Before 1948, Gaza was the bridge between Egypt and the Levant and a crossroads for travellers turning east to Arabia. Israel put an end to traffic through Gaza, seized a part of the Gaza district, and drove 200,000 Palestinian refugees into the narrow coastal strip inhabited by 60-80,000 Gazans, making it a crowded place of unending trials and tribulations.
It is hardly surprising, therefore, that Shawa describes what Gaza was like before the influx of refugees, using weddings, Ramadan observances, celebrations, and the seasons to describe traditions and foods. She begins with the marriage of her paternal grandmother who had been evacuated from Gaza to Jerusalem during World War I. Although proposed to in Jerusalem, the bride was conveyed to Gaza on horseback through conflicted territory by her brother who was an Ottoman soldier while the groom made his way separately. For the families involved, the wedding had to take place in Gaza in accordance with their traditions which Shawa describes.
During the hot, humid Gazan summers, she relates how her extended family, 150-200 people, set up camp under the shade of the sycamore trees on the Rimal dunes above the shore.

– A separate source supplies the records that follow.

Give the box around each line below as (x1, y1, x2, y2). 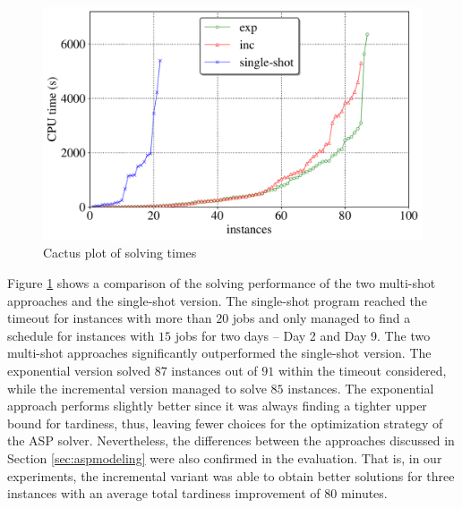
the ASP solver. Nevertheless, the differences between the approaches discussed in (7, 431, 455, 450)
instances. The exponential (287, 378, 434, 397)
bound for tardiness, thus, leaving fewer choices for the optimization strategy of (7, 413, 443, 432)
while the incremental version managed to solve (7, 378, 267, 397)
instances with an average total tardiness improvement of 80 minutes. (7, 484, 388, 503)
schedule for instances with (7, 326, 155, 344)
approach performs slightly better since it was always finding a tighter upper (7, 396, 427, 415)
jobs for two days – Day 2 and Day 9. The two (175, 326, 431, 344)

Once the
Egyptians took control of the strip, refugees were settled there, ending the happy camping season.
Having briefly set the scene in Gaza before Israel, Shawa discusses Gazans’ uses of spices and chillis not found in dishes elsewhere in Palestine as well as uniquely Gaza preparations. These foods are eaten by Gazans at home and in exile as proof of their existence as Gazans and to reassert their connection with the land, sea and air of their divided and occupied homeland.